### Study material
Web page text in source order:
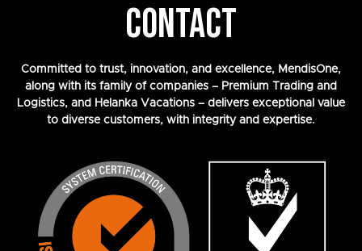
CONTACT
Committed to trust, innovation, and excellence, MendisOne,
along with its family of companies – Premium Trading and
Logistics, and Helanka Vacations – delivers exceptional value
to diverse customers, with integrity and expertise.
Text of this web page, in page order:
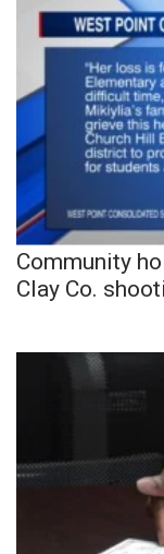
Community
Clay Co.
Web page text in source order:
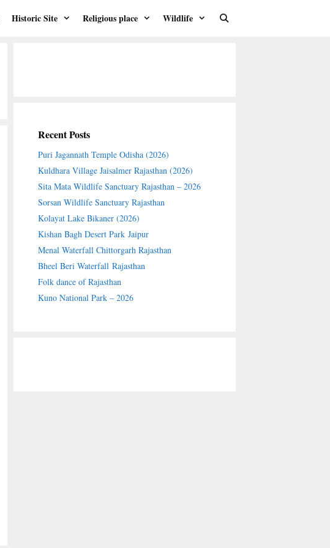
Historic Site Religious place Wildlife
Recent Posts
Puri Jagannath Temple Odisha (2026)
Kuldhara Village Jaisalmer Rajasthan (2026)
Sita Mata Wildlife Sanctuary Rajasthan – 2026
Sorsan Wildlife Sanctuary Rajasthan
Kolayat Lake Bikaner (2026)
Kishan Bagh Desert Park Jaipur
Menal Waterfall Chittorgarh Rajasthan
Bheel Beri Waterfall Rajasthan
Folk dance of Rajasthan
Kuno National Park – 2026
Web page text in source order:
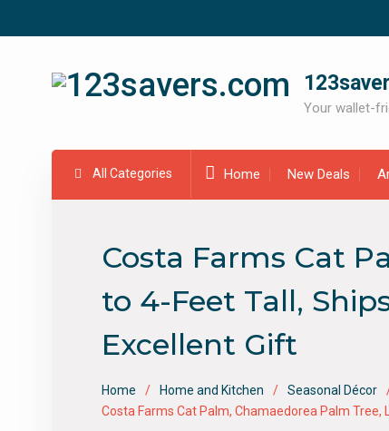
Your wallet-
All Categories Home New Deals
Costa Farms Cat
to 4-Feet Tall,
Excellent Gift
Home Home and Kitchen Seasonal Décor
Costa Farms Cat Palm, Chamaedorea Palm Tree,
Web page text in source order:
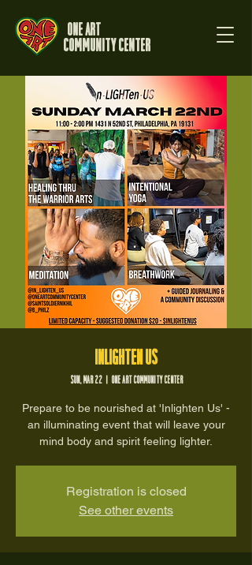
One Art
Community Center
Inlighten Us
Sun, Mar 22
  |
One Art Community Center
Prepare to be nourished at 'Inlighten Us' -
an illuminating event that will leave your
mind body and spirit feeling lighter.
Registration is closed
See other events
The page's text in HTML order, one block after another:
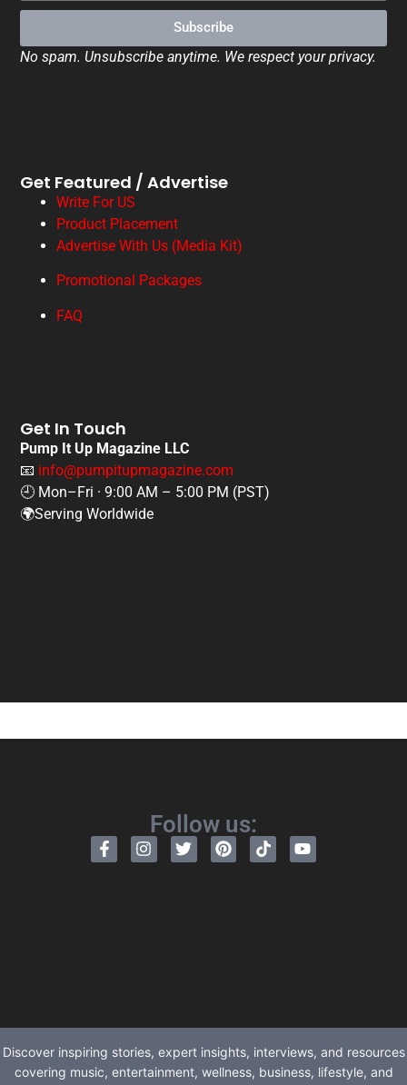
######
### Task requirements
When you retype the material above, copy each line exactly and drop whatever images appear in it.

### Reply to the exercise
Web page text in source order:
CONTACT
Committed to trust, innovation, and excellence, MendisOne,
along with its family of companies – Premium Trading and
Logistics, and Helanka Vacations – delivers exceptional value
to diverse customers, with integrity and expertise.
Text of this web page, in page order:
Community
Clay Co.
Web page text in source order:
Historic Site Religious place Wildlife
Recent Posts
Puri Jagannath Temple Odisha (2026)
Kuldhara Village Jaisalmer Rajasthan (2026)
Sita Mata Wildlife Sanctuary Rajasthan – 2026
Sorsan Wildlife Sanctuary Rajasthan
Kolayat Lake Bikaner (2026)
Kishan Bagh Desert Park Jaipur
Menal Waterfall Chittorgarh Rajasthan
Bheel Beri Waterfall Rajasthan
Folk dance of Rajasthan
Kuno National Park – 2026
Web page text in source order:
Your wallet-
All Categories Home New Deals
Costa Farms Cat
to 4-Feet Tall,
Excellent Gift
Home Home and Kitchen Seasonal Décor
Costa Farms Cat Palm, Chamaedorea Palm Tree,
Web page text in source order:
One Art
Community Center
Inlighten Us
Sun, Mar 22
  |
One Art Community Center
Prepare to be nourished at 'Inlighten Us' -
an illuminating event that will leave your
mind body and spirit feeling lighter.
Registration is closed
See other events
The page's text in HTML order, one block after another:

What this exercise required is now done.